- Task directions
Each line below must be set down exactly; omit any image you find.
------ Records supplied
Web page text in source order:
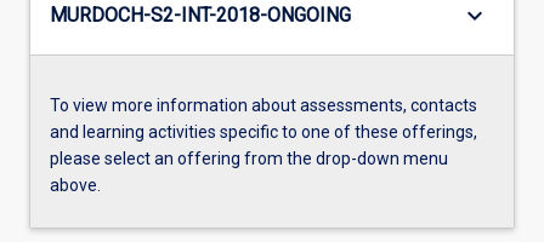
MURDOCH-S2-INT-2018-ONGOING keyboard_arrow_down
To view more information about assessments, contacts
and learning activities specific to one of these offerings,
please select an offering from the drop-down menu
above.
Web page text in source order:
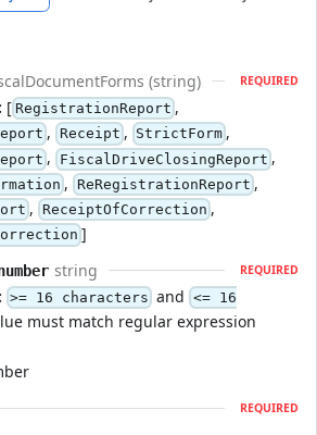
(string) REQUIRED
[ RegistrationReport ,
, Receipt , StrictForm ,
, FiscalDriveClosingReport ,
, ReRegistrationReport ,
, ReceiptOfCorrection ,
]
string REQUIRED
>= 16 characters and <= 16
must match regular expression
REQUIRED
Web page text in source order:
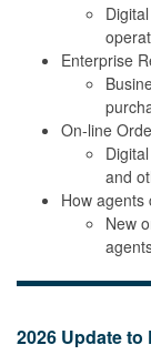
Enterprise
On-line
and
How agents
New
2026 Update
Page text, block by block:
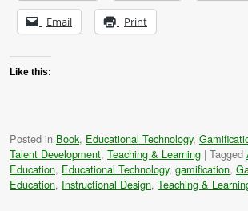
Email Print
Like this:
Posted in Book, Educational Technology,
Talent Development, Teaching & Learning | Tagged
Education, Educational Technology, gamification,
Education, Instructional Design, Teaching &
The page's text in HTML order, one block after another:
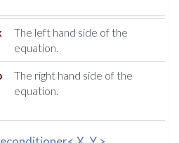
The left hand side of the
equation.
The right hand side of the
equation.
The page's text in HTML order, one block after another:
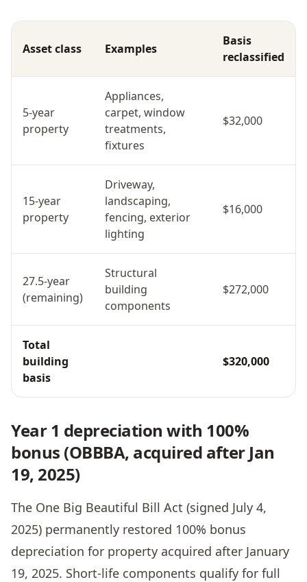
Asset class Examples
Basis
reclassified
5-year
property
Appliances,
carpet, window
treatments,
fixtures
$32,000
15-year
property
Driveway,
landscaping,
fencing, exterior
lighting
$16,000
27.5-year
(remaining)
Structural
building
components
$272,000
Total
building
basis
$320,000
Year 1 depreciation with 100%
bonus (OBBBA, acquired after Jan
19, 2025)
The One Big Beautiful Bill Act (signed July 4,
2025) permanently restored 100% bonus
depreciation for property acquired after January
19, 2025. Short-life components qualify for full
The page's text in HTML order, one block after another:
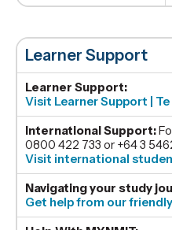
Learner Support
Learner Support:
Visit Learner Support |
International Support:
0800 422 733 or +64 3
Visit international
Navigating your study
Get help from our
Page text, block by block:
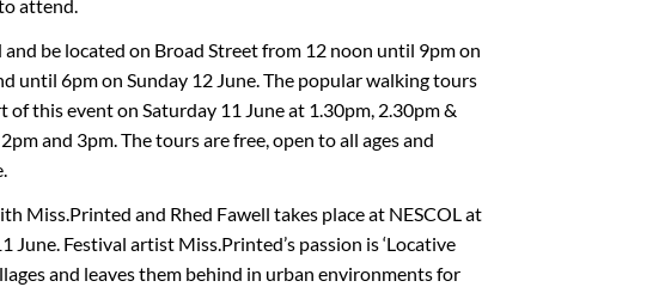
attend.
be located on Broad Street from 12 noon until 9pm on
until 6pm on Sunday 12 June. The popular walking tours
of this event on Saturday 11 June at 1.30pm, 2.30pm &
and 3pm. The tours are free, open to all ages and
Miss.Printed and Rhed Fawell takes place at NESCOL at
June. Festival artist Miss.Printed’s passion is ‘Locative
and leaves them behind in urban environments for
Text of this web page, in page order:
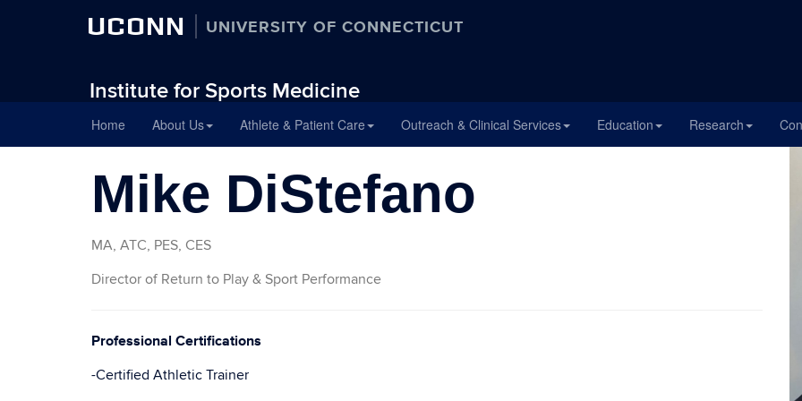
------------
- Exercise answer
Web page text in source order:
MURDOCH-S2-INT-2018-ONGOING keyboard_arrow_down
To view more information about assessments, contacts
and learning activities specific to one of these offerings,
please select an offering from the drop-down menu
above.
Web page text in source order:
(string) REQUIRED
[ RegistrationReport ,
, Receipt , StrictForm ,
, FiscalDriveClosingReport ,
, ReRegistrationReport ,
, ReceiptOfCorrection ,
]
string REQUIRED
>= 16 characters and <= 16
must match regular expression
REQUIRED
Web page text in source order:
Enterprise
On-line
and
How agents
New
2026 Update
Page text, block by block:
Email Print
Like this:
Posted in Book, Educational Technology,
Talent Development, Teaching & Learning | Tagged
Education, Educational Technology, gamification,
Education, Instructional Design, Teaching &
The page's text in HTML order, one block after another:
The left hand side of the
equation.
The right hand side of the
equation.
The page's text in HTML order, one block after another:
Asset class Examples
Basis
reclassified
5-year
property
Appliances,
carpet, window
treatments,
fixtures
$32,000
15-year
property
Driveway,
landscaping,
fencing, exterior
lighting
$16,000
27.5-year
(remaining)
Structural
building
components
$272,000
Total
building
basis
$320,000
Year 1 depreciation with 100%
bonus (OBBBA, acquired after Jan
19, 2025)
The One Big Beautiful Bill Act (signed July 4,
2025) permanently restored 100% bonus
depreciation for property acquired after January
19, 2025. Short-life components qualify for full
The page's text in HTML order, one block after another:
Learner Support
Learner Support:
Visit Learner Support |
International Support:
0800 422 733 or +64 3
Visit international
Navigating your study
Get help from our
Page text, block by block:
attend.
be located on Broad Street from 12 noon until 9pm on
until 6pm on Sunday 12 June. The popular walking tours
of this event on Saturday 11 June at 1.30pm, 2.30pm &
and 3pm. The tours are free, open to all ages and
Miss.Printed and Rhed Fawell takes place at NESCOL at
June. Festival artist Miss.Printed’s passion is ‘Locative
and leaves them behind in urban environments for
Text of this web page, in page order:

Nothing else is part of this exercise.